Data Structures, Models, and Constants

  • Prefer classes over dictionaries or anonymous data structures.
    • Use pydantic BaseModel for data structures when validation/conversion is needed.
    • Use simple classes when robust validation isn't needed or performance is a concern.
  • Use properties for read-only access; avoid exposing mutable members (return copies instead).
  • Magic strings/numbers are evil. Use StrEnum/Enum for specific valid values, constants for isolated values.
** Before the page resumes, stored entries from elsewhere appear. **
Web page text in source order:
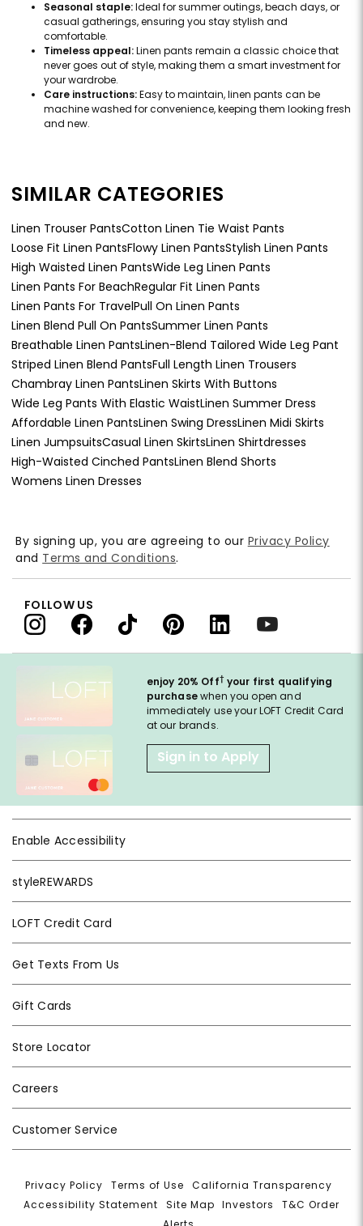
Seasonal staple:Ideal for summer outings, beach days, or
casual gatherings, ensuring you stay stylish and
comfortable.
Timeless appeal:Linen pants remain a classic choice that
never goes out of style, making them a smart investment for
your wardrobe.
Care instructions:Easy to maintain, linen pants can be
machine washed for convenience, keeping them looking fresh
and new.
SIMILAR CATEGORIES
Linen Trouser PantsCotton Linen Tie Waist Pants
Loose Fit Linen PantsFlowy Linen PantsStylish Linen Pants
High Waisted Linen PantsWide Leg Linen Pants
Linen Pants For BeachRegular Fit Linen Pants
Linen Pants For TravelPull On Linen Pants
Linen Blend Pull On PantsSummer Linen Pants
Breathable Linen PantsLinen-Blend Tailored Wide Leg Pant
Striped Linen Blend PantsFull Length Linen Trousers
Chambray Linen PantsLinen Skirts With Buttons
Wide Leg Pants With Elastic WaistLinen Summer Dress
Affordable Linen PantsLinen Swing DressLinen Midi Skirts
Linen JumpsuitsCasual Linen SkirtsLinen Shirtdresses
High-Waisted Cinched PantsLinen Blend Shorts
Womens Linen Dresses
enjoy 20% Off† your first qualifying
purchasewhen you open and
immediately use your LOFT Credit Card
at our brands.
Sign in to Apply
Enable Accessibility
styleREWARDS
LOFT Credit Card
Get Texts From Us
Gift Cards
Store Locator
Careers
Customer Service
By signing up, you are agreeing to our Privacy Policy
and Terms and Conditions.
FOLLOW US
Privacy Policy |Terms of Use |California Transparency
Accessibility Statement
Site Map |Investors |T&C Order
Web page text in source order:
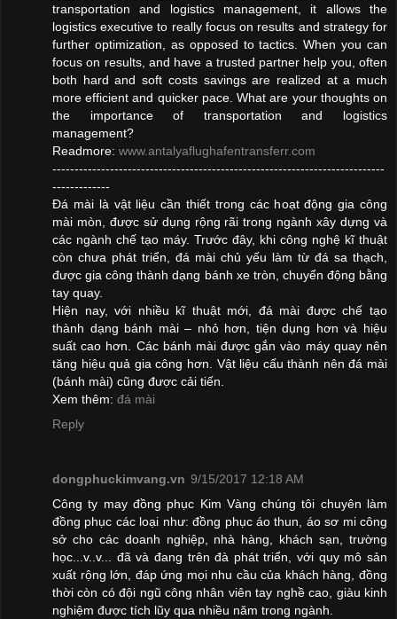
transportation and logistics management, it allows the
logistics executive to really focus on results and strategy for
further optimization, as opposed to tactics. When you can
focus on results, and have a trusted partner help you, often
both hard and soft costs savings are realized at a much
more efficient and quicker pace. What are your thoughts on
the importance of transportation and logistics
management?
Readmore: www.antalyaflughafentransferr.com
---------------------------------------------------------------------------
-------------
Đá mài là vật liệu cần thiết trong các hoạt động gia công
mài mòn, được sử dụng rộng rãi trong ngành xây dựng và
các ngành chế tạo máy. Trước đây, khi công nghệ kĩ thuật
còn chưa phát triển, đá mài chủ yếu làm từ đá sa thạch,
được gia công thành dạng bánh xe tròn, chuyển động bằng
tay quay.
Hiện nay, với nhiều kĩ thuật mới, đá mài được chế tạo
thành dạng bánh mài – nhỏ hơn, tiện dụng hơn và hiệu
suất cao hơn. Các bánh mài được gắn vào máy quay nên
tăng hiệu quả gia công hơn. Vật liệu cấu thành nên đá mài
(bánh mài) cũng được cải tiến.
Xem thêm: đá mài
Reply
dongphuckimvang.vn 9/15/2017 12:18 AM
Công ty may đồng phục Kim Vàng chúng tôi chuyên làm
đồng phục các loại như: đồng phục áo thun, áo sơ mi công
sở cho các doanh nghiệp, nhà hàng, khách sạn, trường
học...v..v... đã và đang trên đà phát triển, với quy mô sản
xuất rộng lớn, đáp ứng mọi nhu cầu của khách hàng, đồng
thời còn có đội ngũ công nhân viên tay nghề cao, giàu kinh
nghiệm được tích lũy qua nhiều năm trong ngành.
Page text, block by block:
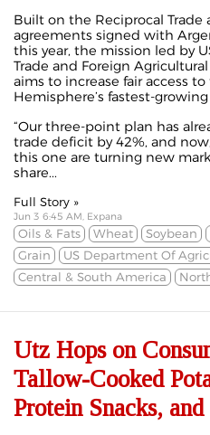
Built on the Reciprocal
agreements signed with
this year, the mission led by
Trade and Foreign
aims to increase fair access
Hemisphere’s fastest-
“Our three-point plan has
trade deficit by 42%, and
this one are turning new
share...
Full Story »
Jun 3 6:45 AM, Expana
Oils & Fats Wheat Soybean
Grain
US Department Of
Central & South America
Utz Hops on
Tallow-Cooked
Protein Snacks,
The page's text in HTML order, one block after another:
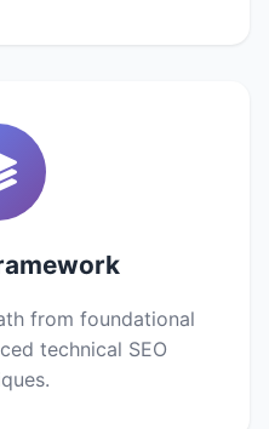
from foundational
technical SEO
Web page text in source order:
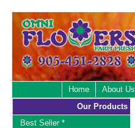
Home About Us
Our Products
Best Seller *
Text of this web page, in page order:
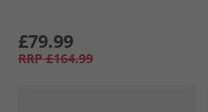
£79.99
RRP £164.99
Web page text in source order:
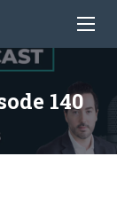
140
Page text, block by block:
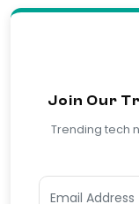
Join Our
Trending tech
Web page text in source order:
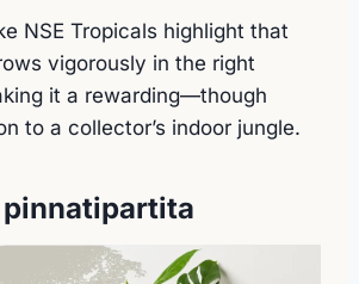
NSE Tropicals highlight that
vigorously in the right
it a rewarding—though
to a collector’s indoor jungle.
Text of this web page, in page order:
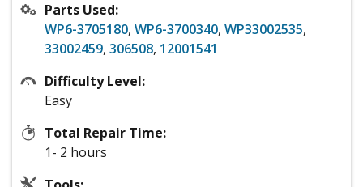
Parts Used:
WP6-3705180, WP6-3700340, WP33002535,
33002459, 306508, 12001541
Difficulty Level:
Easy
Total Repair Time:
1- 2 hours
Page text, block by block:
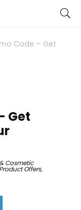
Code – Get
Get
Cosmetic
Offers,
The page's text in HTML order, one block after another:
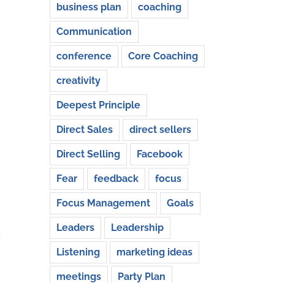
business plan coaching
Communication
conference Core Coaching
creativity
Deepest Principle
Direct Sales direct sellers
Direct Selling Facebook
Fear feedback focus
Focus Management Goals
Leaders Leadership
Listening marketing ideas
meetings Party Plan
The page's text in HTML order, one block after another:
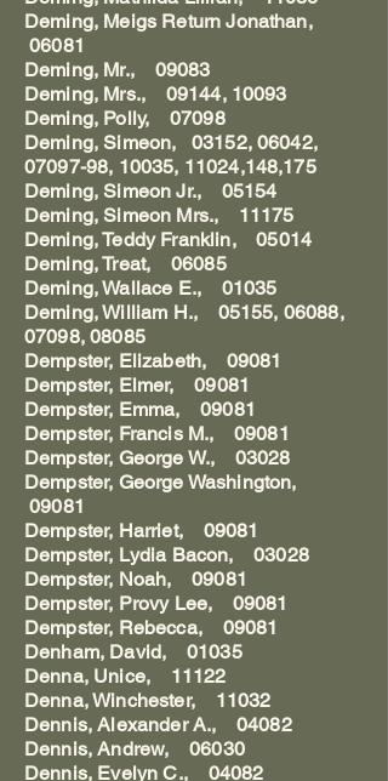
Deming, Meigs Return Jonathan,
06081
Deming, Mr., 09083
Deming, Mrs., 09144, 10093
Deming, Polly, 07098
Deming, Simeon, 03152, 06042,
07097-98, 10035, 11024,148,175
Deming, Simeon Jr., 05154
Deming, Simeon Mrs., 11175
Deming, Teddy Franklin, 05014
Deming, Treat, 06085
Deming, Wallace E., 01035
Deming, William H., 05155, 06088,
07098, 08085
Dempster, Elizabeth, 09081
Dempster, Elmer, 09081
Dempster, Emma, 09081
Dempster, Francis M., 09081
Dempster, George W., 03028
Dempster, George Washington,
09081
Dempster, Harriet, 09081
Dempster, Lydia Bacon, 03028
Dempster, Noah, 09081
Dempster, Provy Lee, 09081
Dempster, Rebecca, 09081
Denham, David, 01035
Denna, Unice, 11122
Denna, Winchester, 11032
Dennis, Alexander A., 04082
Dennis, Andrew, 06030
Dennis, Evelyn C., 04082
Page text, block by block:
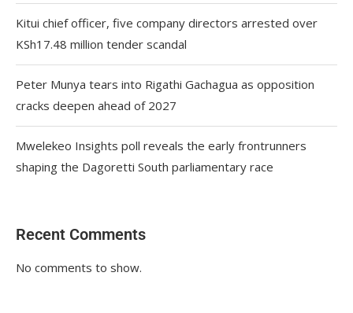
Kitui chief officer, five company directors arrested over
KSh17.48 million tender scandal
Peter Munya tears into Rigathi Gachagua as opposition
cracks deepen ahead of 2027
Mwelekeo Insights poll reveals the early frontrunners
shaping the Dagoretti South parliamentary race
Recent Comments
No comments to show.
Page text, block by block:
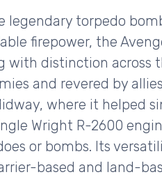
legendary torpedo
firepower, the
with distinction across
and revered by
where it helped
Wright R-2600
or bombs. Its
based and land-
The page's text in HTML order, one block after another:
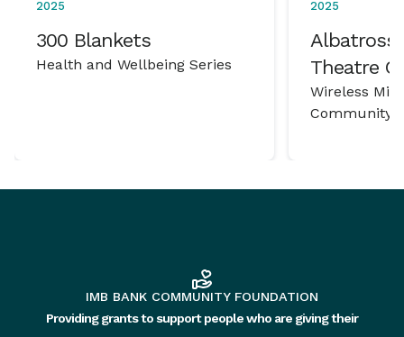
2025
300 Blankets
Health and Wellbeing Series
2025
Albatross
Theatre
Wireless
Community
IMB BANK COMMUNITY FOUNDATION
Providing grants to support people who are giving their
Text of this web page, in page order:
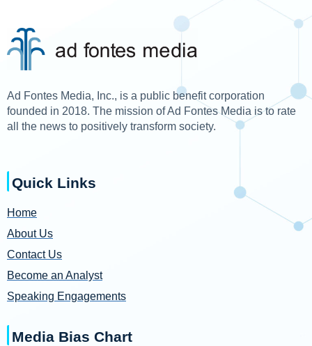
Ad Fontes Media, Inc., is a public benefit corporation
founded in 2018. The mission of Ad Fontes Media is to rate
all the news to positively transform society.
Quick Links
Home
About Us
Contact Us
Become an Analyst
Speaking Engagements
Media Bias Chart
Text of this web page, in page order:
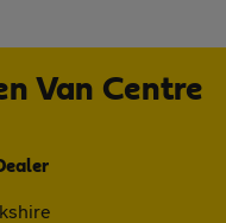
Van Centre
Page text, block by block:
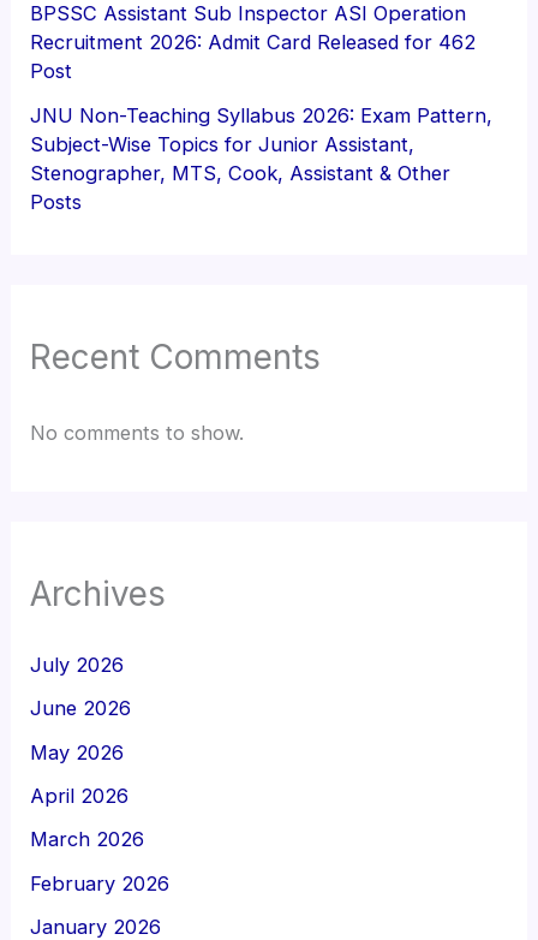
BPSSC Assistant Sub Inspector ASI Operation
Recruitment 2026: Admit Card Released for 462
Post
JNU Non-Teaching Syllabus 2026: Exam Pattern,
Subject-Wise Topics for Junior Assistant,
Stenographer, MTS, Cook, Assistant & Other
Posts
Recent Comments
No comments to show.
Archives
July 2026
June 2026
May 2026
April 2026
March 2026
February 2026
January 2026
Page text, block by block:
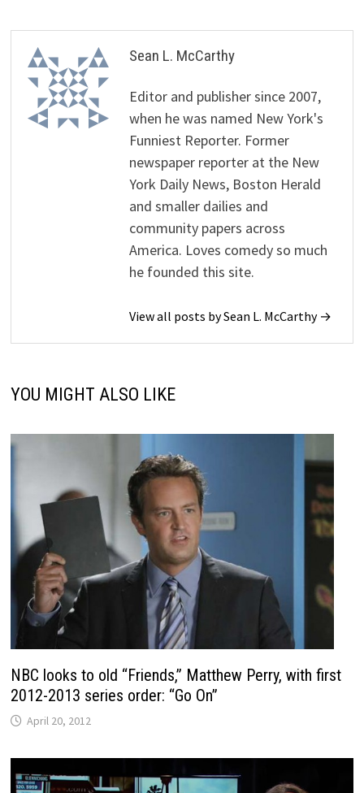
Sean L. McCarthy
Editor and publisher since 2007,
when he was named New York's
Funniest Reporter. Former
newspaper reporter at the New
York Daily News, Boston Herald
and smaller dailies and
community papers across
America. Loves comedy so much
he founded this site.
View all posts by Sean L. McCarthy →
YOU MIGHT ALSO LIKE
NBC looks to old “Friends,” Matthew Perry, with first
2012-2013 series order: “Go On”
April 20, 2012

Members should be capitalized.
    • Use StrEnum when string representation is needed (e.g., JSON serialization, external APIs):

```python from enum import auto() from strenum import StrEnum

     class Color(StrEnum):
          RED = auto()
          GREEN = auto()
          BLUE = auto()
```
  • Group related constants into classes:

        class APIConfig:
            MAX_RETRIES = 5
            TIMEOUT = 30
            JITTER = 0.1
    
  • If your settings are user-configurable, use pydantic-settings's BaseSettings for environment variable support:

        from pydantic import BaseModel
        from pydantic_settings import BaseSettings
    
        class MyAppSubModuleSettings(BaseModel):
            feature_enabled: bool = True
            max_connections: int = 10
    
        class AppSettings(BaseSettings):
            api_key: str
            debug_mode: bool = False
            submodule: MyAppSubModuleSettings = MyAppSubModuleSettings()
    
            class Config:
                env_file = ".env"
    

Imports and Module Export

  • Star imports (import * from <module>) are forbidden.
  • Significant namespaces must explicitly export public members via __all__.

Third-Party Library Specific Guidelines

Pydantic BaseModel Usage

  • Use BaseModel derived classes DataClass-like without side effects or state mutation.
    • Methods should be limited to validation/conversion with narrow scope - avoid business logic.
      • Functions extending beyond isinstance or value checking should likely be moved elsewhere.
      • In the case you find yourself needing more complex behavior, consider using a regular class which contains a BaseModel instance as a member. For smaller scopes, consider utility functions that accept the model as an argument.
    • Never coerce non-None values to None for optional fields.
    • API responses and client/server/worker data should be frozen using model_config.
      • Use any existing default configuration factories in your codebase. In many Haidra-Org modules, this is in the __init__.py file of the top-level package.